• **SUPPLIED INFORMATION**:
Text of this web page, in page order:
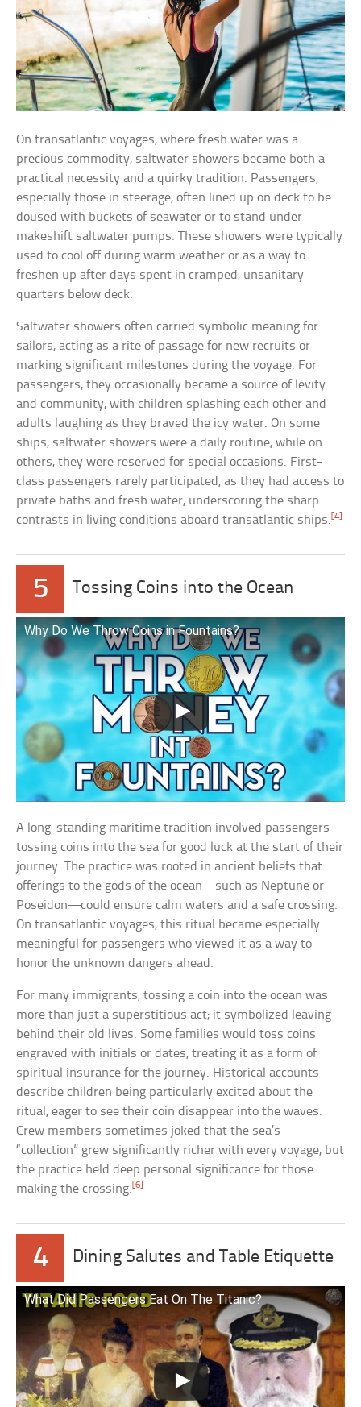
On transatlantic voyages, where fresh water was a
precious commodity, saltwater showers became both a
practical necessity and a quirky tradition. Passengers,
especially those in steerage, often lined up on deck to be
doused with buckets of seawater or to stand under
makeshift saltwater pumps. These showers were typically
used to cool off during warm weather or as a way to
freshen up after days spent in cramped, unsanitary
quarters below deck.
Saltwater showers often carried symbolic meaning for
sailors, acting as a rite of passage for new recruits or
marking significant milestones during the voyage. For
passengers, they occasionally became a source of levity
and community, with children splashing each other and
adults laughing as they braved the icy water. On some
ships, saltwater showers were a daily routine, while on
others, they were reserved for special occasions. First-
class passengers rarely participated, as they had access to
private baths and fresh water, underscoring the sharp
contrasts in living conditions aboard transatlantic ships.[4]
5 Tossing Coins into the Ocean
Why Do We Throw Coins in Fountains?
A long-standing maritime tradition involved passengers
tossing coins into the sea for good luck at the start of their
journey. The practice was rooted in ancient beliefs that
offerings to the gods of the ocean—such as Neptune or
Poseidon—could ensure calm waters and a safe crossing.
On transatlantic voyages, this ritual became especially
meaningful for passengers who viewed it as a way to
honor the unknown dangers ahead.
For many immigrants, tossing a coin into the ocean was
more than just a superstitious act; it symbolized leaving
behind their old lives. Some families would toss coins
engraved with initials or dates, treating it as a form of
spiritual insurance for the journey. Historical accounts
describe children being particularly excited about the
ritual, eager to see their coin disappear into the waves.
Crew members sometimes joked that the sea’s
“collection” grew significantly richer with every voyage, but
the practice held deep personal significance for those
making the crossing.[6]
4 Dining Salutes and Table Etiquette
What Did Passengers Eat On The Titanic?

• **ASSIGNMENT**:
Leave the pictures out and reproduce all of the records exactly.

• **TASK RESPONSE**:
Text of this web page, in page order:
On transatlantic voyages, where fresh water was a
precious commodity, saltwater showers became both a
practical necessity and a quirky tradition. Passengers,
especially those in steerage, often lined up on deck to be
doused with buckets of seawater or to stand under
makeshift saltwater pumps. These showers were typically
used to cool off during warm weather or as a way to
freshen up after days spent in cramped, unsanitary
quarters below deck.
Saltwater showers often carried symbolic meaning for
sailors, acting as a rite of passage for new recruits or
marking significant milestones during the voyage. For
passengers, they occasionally became a source of levity
and community, with children splashing each other and
adults laughing as they braved the icy water. On some
ships, saltwater showers were a daily routine, while on
others, they were reserved for special occasions. First-
class passengers rarely participated, as they had access to
private baths and fresh water, underscoring the sharp
contrasts in living conditions aboard transatlantic ships.[4]
5 Tossing Coins into the Ocean
Why Do We Throw Coins in Fountains?
A long-standing maritime tradition involved passengers
tossing coins into the sea for good luck at the start of their
journey. The practice was rooted in ancient beliefs that
offerings to the gods of the ocean—such as Neptune or
Poseidon—could ensure calm waters and a safe crossing.
On transatlantic voyages, this ritual became especially
meaningful for passengers who viewed it as a way to
honor the unknown dangers ahead.
For many immigrants, tossing a coin into the ocean was
more than just a superstitious act; it symbolized leaving
behind their old lives. Some families would toss coins
engraved with initials or dates, treating it as a form of
spiritual insurance for the journey. Historical accounts
describe children being particularly excited about the
ritual, eager to see their coin disappear into the waves.
Crew members sometimes joked that the sea’s
“collection” grew significantly richer with every voyage, but
the practice held deep personal significance for those
making the crossing.[6]
4 Dining Salutes and Table Etiquette
What Did Passengers Eat On The Titanic?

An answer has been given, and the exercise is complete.